### abstract ###
Extracting network-based functional relationships within genomic datasets is an important challenge in the computational analysis of large-scale data.
Although many methods, both public and commercial, have been developed, the problem of identifying networks of interactions that are most relevant to the given input data still remains an open issue.
Here, we have leveraged the method of random walks on graphs as a powerful platform for scoring network components based on simultaneous assessment of the experimental data as well as local network connectivity.
Using this method, NetWalk, we can calculate distribution of Edge Flux values associated with each interaction in the network, which reflects the relevance of interactions based on the experimental data.
We show that network-based analyses of genomic data are simpler and more accurate using NetWalk than with some of the currently employed methods.
We also present NetWalk analysis of microarray gene expression data from MCF7 cells exposed to different doses of doxorubicin, which reveals a switch-like pattern in the p53 regulated network in cell cycle arrest and apoptosis.
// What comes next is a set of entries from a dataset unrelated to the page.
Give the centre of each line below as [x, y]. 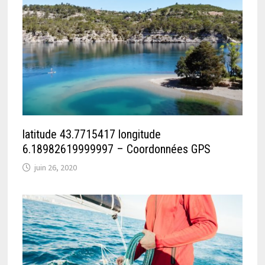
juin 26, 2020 [56, 168]
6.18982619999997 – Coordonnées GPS [117, 149]
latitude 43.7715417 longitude [92, 135]
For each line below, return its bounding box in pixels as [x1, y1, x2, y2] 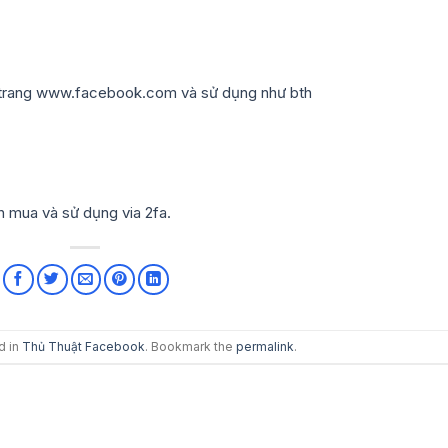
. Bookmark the [144, 338, 236, 354]
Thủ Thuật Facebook [21, 338, 145, 354]
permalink [235, 338, 294, 354]
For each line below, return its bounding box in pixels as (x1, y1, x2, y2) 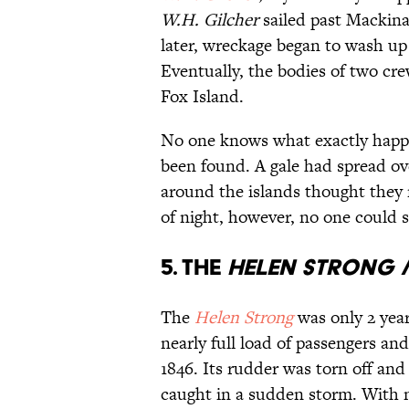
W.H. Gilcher (161, 6, 258, 32)
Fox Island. (161, 83, 244, 109)
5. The (161, 253, 227, 280)
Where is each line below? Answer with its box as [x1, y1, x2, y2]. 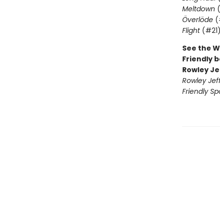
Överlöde [182, 15, 213, 25]
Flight [182, 26, 200, 35]
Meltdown [182, 4, 215, 14]
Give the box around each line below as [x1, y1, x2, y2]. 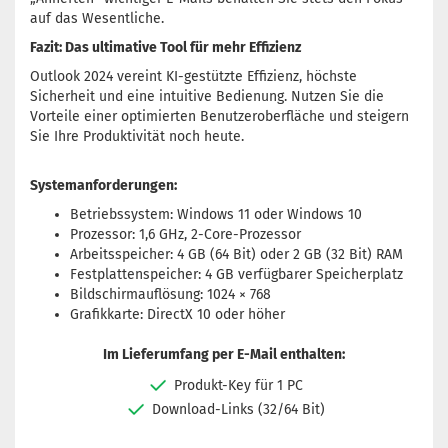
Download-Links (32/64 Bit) [147, 400, 325, 418]
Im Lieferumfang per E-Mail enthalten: [103, 346, 345, 363]
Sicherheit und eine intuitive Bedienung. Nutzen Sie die [30, 88, 384, 105]
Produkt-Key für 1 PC [169, 376, 303, 394]
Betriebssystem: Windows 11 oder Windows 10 [70, 206, 362, 223]
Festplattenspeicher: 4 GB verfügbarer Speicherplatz [70, 266, 403, 283]
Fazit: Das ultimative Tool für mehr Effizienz [30, 39, 301, 56]
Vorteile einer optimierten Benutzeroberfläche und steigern [30, 108, 409, 125]
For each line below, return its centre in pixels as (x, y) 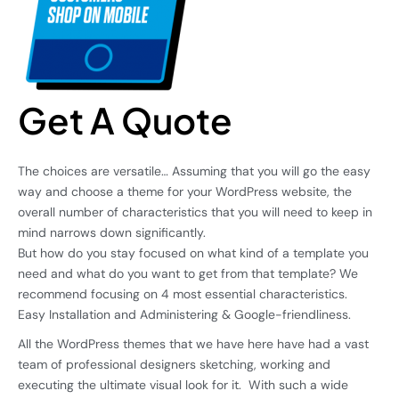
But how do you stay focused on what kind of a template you (193, 252)
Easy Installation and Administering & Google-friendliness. (184, 314)
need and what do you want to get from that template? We (188, 273)
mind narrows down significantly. (112, 232)
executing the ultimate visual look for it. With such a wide (183, 384)
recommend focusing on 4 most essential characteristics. (183, 293)
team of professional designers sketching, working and (174, 364)
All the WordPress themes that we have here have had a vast (193, 343)
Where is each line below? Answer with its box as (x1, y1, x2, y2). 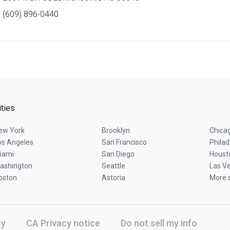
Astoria (101, 174, 125, 182)
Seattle (101, 162, 125, 170)
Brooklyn (101, 126, 130, 135)
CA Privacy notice (26, 217, 100, 228)
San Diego (101, 150, 135, 158)
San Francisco (101, 138, 147, 146)
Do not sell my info (121, 217, 197, 228)
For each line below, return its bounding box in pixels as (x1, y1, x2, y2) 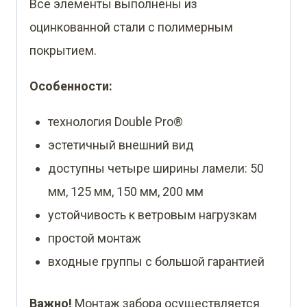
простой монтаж (48, 230, 141, 245)
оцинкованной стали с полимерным (29, 19, 233, 34)
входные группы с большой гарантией (48, 254, 265, 269)
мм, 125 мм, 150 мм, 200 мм (48, 184, 204, 199)
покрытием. (29, 42, 97, 58)
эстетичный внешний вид (48, 137, 194, 152)
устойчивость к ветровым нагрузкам (48, 207, 257, 222)
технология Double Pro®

Our analyses demonstrate the use of NetWalk as a valuable tool in generating high-confidence hypotheses from high-content genomic data.
### introduction ###
An important challenge in the analyses of high throughput datasets is integration of the data with prior knowledge interactions of the measured molecules for the retrieval of most relevant biomolecular networks CITATION CITATION.
This approach facilitates interpretation of the data within the context of known functional interactions between biological molecules and subsequently leads to high-confidence hypothesis generation.
Typically, this procedure would entail identification of genes with highest or lowest data values, which is then followed by identification of associated networks.
However, retrieval of most relevant biological networks/pathways associated with the upper or lower end of the data distribution is not a trivial task, mainly because members of a biological pathway do not usually have similar data values, which necessitates the use of various computational algorithms for finding such networks of genes CITATION, CITATION, CITATION, CITATION, CITATION CITATION.
One class of methods for finding relevant networks utilize optimization procedures for finding highest-scoring subnetworks/pathways of genes based on the data values of genes CITATION, CITATION.
Although this approach is likely to result in highly relevant networks, it is computationally expensive and inefficient, and is therefore not suitable for routine analyses of functional genomics data in the lab.
The most popular of the existing methods of extraction of relevant networks from genomic data, however, usually involve a network building strategy using a pre-defined focus gene set, which is typically a set of genes with most significant data values CITATION, CITATION.
The network is built by filling in other nodes from the network either based on the enrichment of interactions for the focus set CITATION, or based on the analysis of shortest paths between the focus genes CITATION, CITATION.
Both methods aim at identifying genes in the network that are most central to connecting the focus genes to each other.
Problems associated with these methods have been outlined previously CITATION.
However perhaps most importantly, the central genes identified by these methods may have incoherent data values with the focus genes, as data values of nodes are not accounted for during the network construction process using the seed gene list.
This may result in uninformative networks that are not representative of the networks most significantly represented in the genomic data.
In addition, these methods do not account for genes with more subtle data values that collectively may be more important than those with more obvious data values CITATION.
Although powerful data analysis methods for finding sets of genes with significant, albeit subtle, expression changes have been developed, such an approach has not been incorporated into methods for extracting interaction networks that are most highlighted by the data.
In order to overcome these problems, we have employed the method of random walks in graphs for scoring the relevance of interactions in the network to the data.
The method of random walks has been well-established for structural analyses of networks, as it can fully account for local as well as global topological structure within the network CITATION, CITATION and it is very useful for identifying most important/central nodes CITATION CITATION.
Here, instead of working with a pre-defined set of focus genes, we overlay the entire data distribution onto the network, and bias the random walk probabilities based on the data values associated with nodes.
This method, NetWalk, generates a distribution of Edge Flux values for each interaction in the network, which then can be used for dynamical network building or further statistical analyses.
Here, we describe the concept of NetWalk, demonstrate its usefulness in extracting relevant networks compared to Ingenuity Pathway Analysis, and show the use of NetWalk results in comparative analyses of highlighted networks between different conditions.
We tested NetWalk on experimentally derived genomic data from breast cancer cells treated with different concentrations of doxorubicin, a clinically used chemotherapeutic agent.
Using NetWalk, we identify several previously unreported network processes involved in doxorubicin-induced cell death.
From these studies we propose that NetWalk is a valuable network based analysis tool that integrates biological high throughput data with prior knowledge networks to define sub-networks of genes that are modulated in a biologically meaningful way.
Use of NetWalk will greatly facilitate analysis of genomic data.